Laurence Lemelle1,*, Alexandre Simionovici1,2, Robert Truche3, Christophe Rau2, Marina Chukalina2,4 and Philippe Gillet1

1 Laboratoire de Sciences de la Terre, ENS Lyon, CNRS, UMR5570, 46 allée d’Italie, 69007, Lyon, France
2 ID22 group, European Synchrotron Radiation Facility (ESRF), 6 rue J. Horowitz, BP 220, F-38043 Grenoble Cedex, France
3 CEA-DRT-LETI, CEA-Grenoble, 17 rue des Martyrs 38054 Grenoble Cedex 9, France
4 Institute of Microelectronics Technology RAS, 142432 Chernogolovka, Russia

Correspondence: * E-mail: llemelle{at}ens-lyon.fr

The combination of synchrotron-based X-ray absorption and fluorescence computed tomographies (CT) is a new method allowing a noninvasive and nondestructive determination of the three-dimensional (3D) mineralogy with micrometer resolution of sub-millimeter silicate grains, possibly stored in a silica holder. These CT were performed with beams of a few tens of keV from a third-generation synchrotron source on one olivine grain of the NWA817 Martian meteorite presenting a reddish alteration phase. The reconstructed sections show a network of fractures and a few micrometer-thick layers formed on one grain. The 3D facet orientation and the X-ray attenuation coefficient indicate that this grain is an Fo44±9 olivine crystal. The fluorescence section reveals rims enriched in Fe (a major element) or depleted in Ca (a minor element). This CT combination shows that the micrometer-thick layer is preferentially formed on the (010) olivine face and has a lower density (3.5 ± 0.4 g/cm3 ) than the olivine, even though it is enriched in Fe.

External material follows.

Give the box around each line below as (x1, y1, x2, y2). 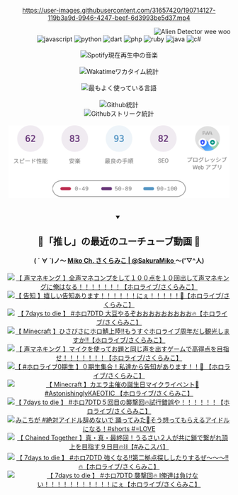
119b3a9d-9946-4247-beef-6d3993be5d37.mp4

Its complex nano-petrography and the distributions of nanometer-sized voids and fractures in such a micrometer thick layer, first observed by scanning electron microscopy on focused ion-beam cuts, is not shown by CT. The precision presently achieved, although moderate, is sufficient to obtain a 3D semi-quantitative view of the mineralogy consistent with the one previously established by electron probe microanalyses (Sautter et al. 2002).